On days of forecasted peak demand, we reduced loads up to 0.5% curtailment per data center for the year to create an adjusted load duration curve with curtailment.
This procedure resulted in demand curtailment for 72 peak demand hours during the year and no curtailment for the remaining hours. From the perspective of the data centers, each individual data center can only be shut off for up to 44 hours (0.5% of the year). Because not all data centers are shut off at the same time, from the perspective of the grid, demand response occurs for 72 hours. Most demand response occurs during summer months when Texas has larger loads from air conditioning.
With data center loads curtailed during peak hours, we re-ran the full year simulation of the Texas 2030 grid.
Findings
First, we demonstrate the effectiveness of demand response on two days in July with unusually high demand peaks. Under our procedure, the demand curtailment is greatest on these peak loads. We observe the following:
- Renewable output dispatch decreased by about 2.3%
- Thermal dispatch decreased by about 8.7%
- Total costs went down by about 57%
- Electricity Price went up by about 5.6%
- Renewables Curtailment increased by about 11%
- Peak demand was reduced by about 7%
Note that, counter-intuitively, prices increase slightly when demand response occurs. This is happening due to the significant reduction to load shedding in the modeling software. With less load shed from the system, we see the prices slightly higher. The load shedding difference is taken into account when calculating total costs.

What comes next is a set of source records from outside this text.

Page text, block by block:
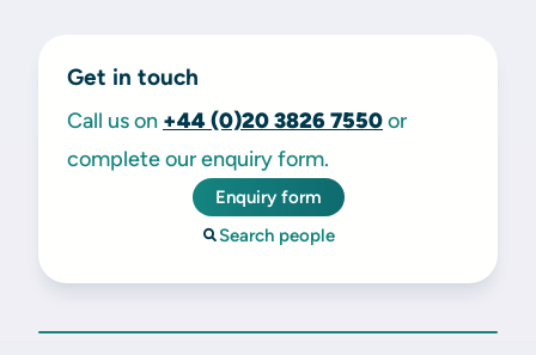
Get in touch
Call us on +44 (0)20 3826 7550or
complete our enquiry form.
Enquiry form
Search people

The full results for 72 demand response hours are provided in table 1 on the following page (opens in new tab).
Conclusion
Data centers, and their electricity demand, will continue to grow rapidly in the coming years. This new demand will strain the electricity grid as it is projected for 2030 if no action is taken to meet the significant load increase. Tools like demand response can be effective in managing the grid during the hours that matter most, referred to as peak hours, when demand is at its highest. However, the hours when demand response can be deployed represent only a minor fraction of the entire year, less than 1%. To effectively manage forthcoming demand increases, grid operators and other stakeholders will need to adapt practices that can reduce the strain inflicted by data center expansion when demand response is not available. Some of these practices include expanding transmission capacity, especially of renewable resources, and expanding digital control infrastructure, deploying control systems that can effectively and promptly manage loads.